Wenig Mitglieder, viele Mitarbeiter: Wir vergleichen StudiVZ mit den Konkurrenten Facebook und MySpace.

Ein Blick auf unsere Tabelle zeigt: StudiVZ ist riesig in Deutschland und ein Zwerg im Vergleich zu den Mitbewerbern. Die internationale Konkurrenz, die auf den deutschen Markt drängt, hat deutlich mehr Mitglieder. Und das bei deutlich weniger Mitarbeitern, was mehr Profit bedeutet. Sofern überhaupt schon Profit gemacht wird. Noch dazu hat MySpace mit dem Fokus auf Musik ein deutliches Profil – und Facebook bietet über eine Schnittstelle die Möglichkeit, externe Anwendungen (Bildergalerien, RSS-Feeds, was immer) einzubinden.
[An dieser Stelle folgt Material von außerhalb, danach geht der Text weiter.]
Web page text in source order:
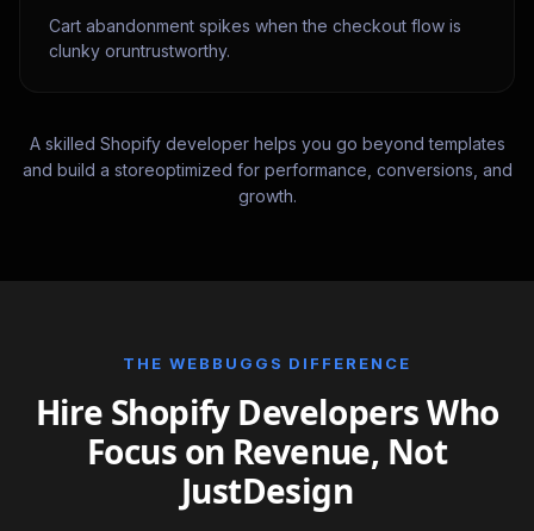
Cart abandonment spikes when the checkout flow is
clunky oruntrustworthy.
A skilled Shopify developer helps you go beyond templates
and build a storeoptimized for performance, conversions, and
growth.
THE WEBBUGGS DIFFERENCE
Hire Shopify Developers Who
Focus on Revenue, Not
JustDesign

Also muss StudiVZ jetzt nachziehen. Erst sollen noch zwei Netzwerke für Ehemalige und Freunde hinzukommen und das Riesen-Verzeichnis der Google-Initiative “Open Social” beitreten. Außerdem sollen auch die VZs eine offene Schnittstelle bekommen.

Aus aktuellen Berichten haben wir eine Übersicht erstellt. Soweit nicht anderes angegeben sind die Daten vom Januar 2008.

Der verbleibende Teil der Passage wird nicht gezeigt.